[Saved entries]
[Start of Attachment]

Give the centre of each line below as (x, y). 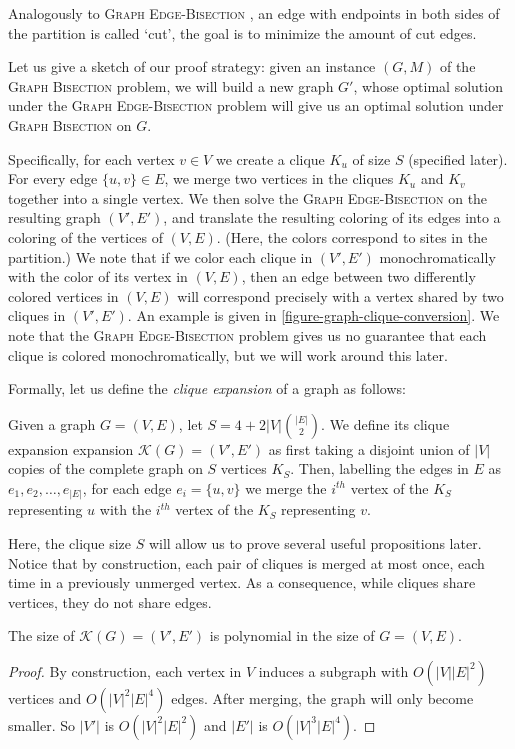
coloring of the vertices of (85, 236)
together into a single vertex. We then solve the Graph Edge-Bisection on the (248, 197)
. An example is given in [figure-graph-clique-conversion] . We (313, 315)
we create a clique (270, 158)
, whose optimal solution (428, 85)
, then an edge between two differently (358, 276)
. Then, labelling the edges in (379, 468)
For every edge (53, 178)
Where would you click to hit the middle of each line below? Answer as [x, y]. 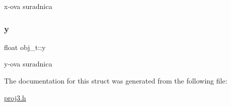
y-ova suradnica [28, 64]
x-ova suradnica [28, 6]
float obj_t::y [25, 47]
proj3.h [15, 97]
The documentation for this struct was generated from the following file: [116, 80]

[End of Attachment]

### [Exercise]
Reproduce every entry above exactly, and omit the pictures.

### [Output below]
Give the centre of each line below as (x, y). 
coloring of the vertices of (85, 236)
together into a single vertex. We then solve the Graph Edge-Bisection on the (248, 197)
. An example is given in [figure-graph-clique-conversion] . We (313, 315)
we create a clique (270, 158)
, whose optimal solution (428, 85)
, then an edge between two differently (358, 276)
. Then, labelling the edges in (379, 468)
For every edge (53, 178)
Where would you click to hit the middle of each line below? Answer as [x, y]. 
y-ova suradnica [28, 64]
x-ova suradnica [28, 6]
float obj_t::y [25, 47]
proj3.h [15, 97]
The documentation for this struct was generated from the following file: [116, 80]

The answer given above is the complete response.